The frequencies have been estimated on a corpus of 13 EFL textbooks and 8 on-line resources.

More details on the corpus, the computation and normalization of the word frequencies, and the ressource itself can be found in:

Dürlich, L. and François, T., EFLLex: A Graded Lexical Resource for Learners of English as a Foreign Language. In Proceedings of the 11th International Conference on Language Resources and Evaluation (LREC 2018). Miyazaki, Japan, 7-12 May.

If you are using EFLLex, please, cite the above article.



Receptive lexicon
includes word frequencies observed in textbook reading activities and simplified readers


CEFR levels
A1 · A2 · B1 · B2 · C1


Lexical entries
lemma (word)
part of speech (tag)


Computed metrics
level_freq · normalized frequency (per 1 million words) for each level of the CEFR
total_freq · total normalized frequency in the source corpus
nb_doc · document frequency
Lemma POS-tag A1 A2 B1 B2 C1 Total
cat NN 77.40 351.71 39.19 28.57 22.53 79.38
empty JJ 0 28.83 28.65 102.29 37.84 61.88
explore VB 0 153.38 60.50 109.99 205.43 130.37
tiresome JJ 0 0 0 4.97 15.5 6
video NN 65.19 0 67.87 81.76 111.06 90.93
write VB 758.66 1421.51 1064.47 682.26 1104.72 1053.96
shopping center NN 0 45.12 9.80 0 15.50 11.45
Example of some entries from EFLLex


The format is a .CSV (tab separated values) file with 8 columns (see above), encoded in UTF-8. You can also open it in an excel sheet.
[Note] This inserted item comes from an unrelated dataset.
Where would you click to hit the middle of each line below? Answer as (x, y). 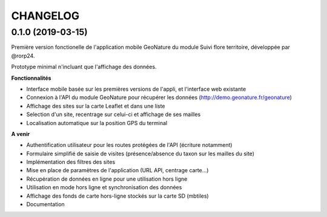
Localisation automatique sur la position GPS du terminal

The resource can be used to compare the frequency distribution of multiple words along the CEFR scale. An online query interface is available and can be accessed via the Search tab.

The resource can also be used to analyze the complexity of words in a text, in particular to identify which of the words in a text will be difficult at a given level. An online complexity analyzer is available and can be accessed via the Analyze tab.

You can use EFLLex in NLP tasks but also for pedagogical and language assessment purposes.